Collected data entries:
--- START ---
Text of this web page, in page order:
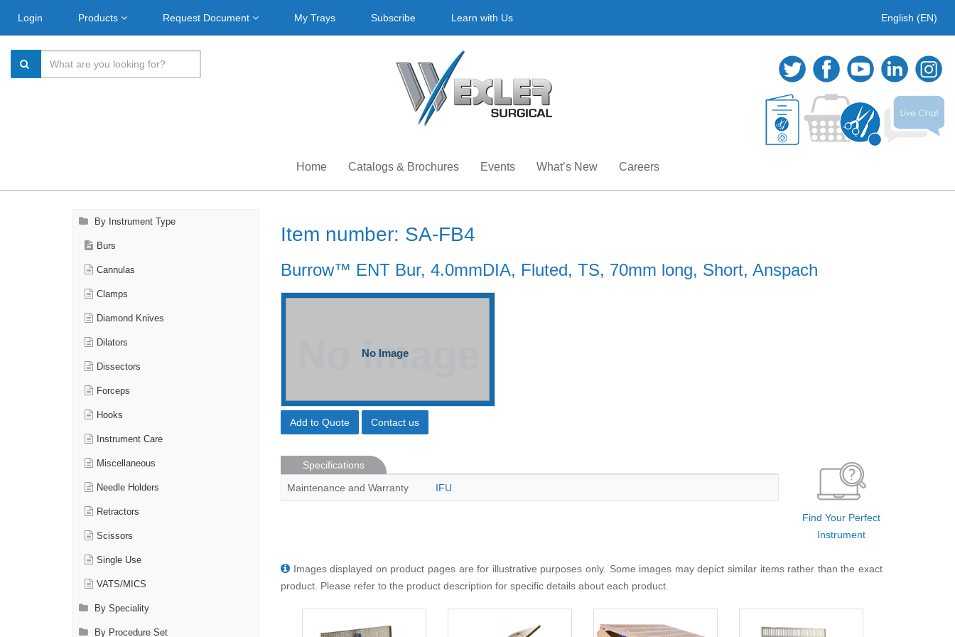
Login Products Request Document My Trays Subscribe Learn with Us English (EN)
Home Catalogs & Brochures Events What’s New Careers
By Instrument Type
Burs
Cannulas
Clamps
Diamond Knives
Dilators
Dissectors
Forceps
Hooks
Instrument Care
Miscellaneous
Needle Holders
Retractors
Scissors
Single Use
VATS/MICS
By Speciality
By Procedure Set
Item number: SA-FB4
Burrow™ ENT Bur, 4.0mmDIA, Fluted, TS, 70mm long, Short, Anspach
Add to Quote Contact us
Specifications
Maintenance and Warranty
IFU
Find Your Perfect
Instrument
Images displayed on product pages are for illustrative purposes only. Some images may depict similar items rather than the exact
product. Please refer to the product description for specific details about each product.
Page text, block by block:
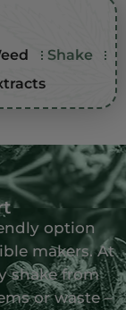
Shake
option
makers. At
shake from
or waste –
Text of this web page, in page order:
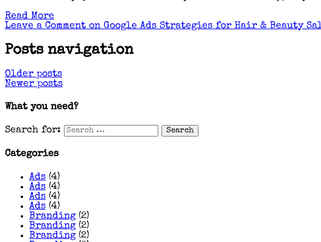
Read More
Leave a Comment on Google Ads Strategies for Hair & Beauty
Posts navigation
Older posts
Newer posts
What you need?
Search for:
Categories
Ads (4)
Ads (4)
Ads (4)
Ads (4)
Branding (2)
Branding (2)
Branding (2)
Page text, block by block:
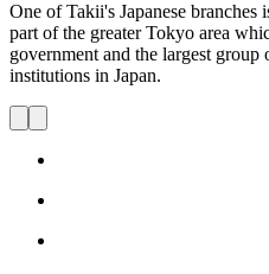
One of Takii's Japanese
part of the greater Tokyo area
government and the largest
institutions in Japan.
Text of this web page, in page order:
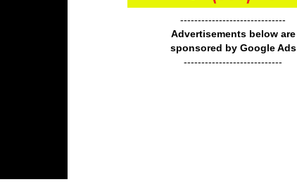
------------------------------
Advertisements below are
sponsored by Google Ads
----------------------------
--- END ---
Prompt> Retype the records verbatim, but not their images.

Solved exercise>
Text of this web page, in page order:
Login Products Request Document My Trays Subscribe Learn with Us English (EN)
Home Catalogs & Brochures Events What’s New Careers
By Instrument Type
Burs
Cannulas
Clamps
Diamond Knives
Dilators
Dissectors
Forceps
Hooks
Instrument Care
Miscellaneous
Needle Holders
Retractors
Scissors
Single Use
VATS/MICS
By Speciality
By Procedure Set
Item number: SA-FB4
Burrow™ ENT Bur, 4.0mmDIA, Fluted, TS, 70mm long, Short, Anspach
Add to Quote Contact us
Specifications
Maintenance and Warranty
IFU
Find Your Perfect
Instrument
Images displayed on product pages are for illustrative purposes only. Some images may depict similar items rather than the exact
product. Please refer to the product description for specific details about each product.
Page text, block by block:
Shake
option
makers. At
shake from
or waste –
Text of this web page, in page order:
Read More
Leave a Comment on Google Ads Strategies for Hair & Beauty
Posts navigation
Older posts
Newer posts
What you need?
Search for:
Categories
Ads (4)
Ads (4)
Ads (4)
Ads (4)
Branding (2)
Branding (2)
Branding (2)
Page text, block by block:
One of Takii's Japanese
part of the greater Tokyo area
government and the largest
institutions in Japan.
Text of this web page, in page order:
------------------------------
Advertisements below are
sponsored by Google Ads
----------------------------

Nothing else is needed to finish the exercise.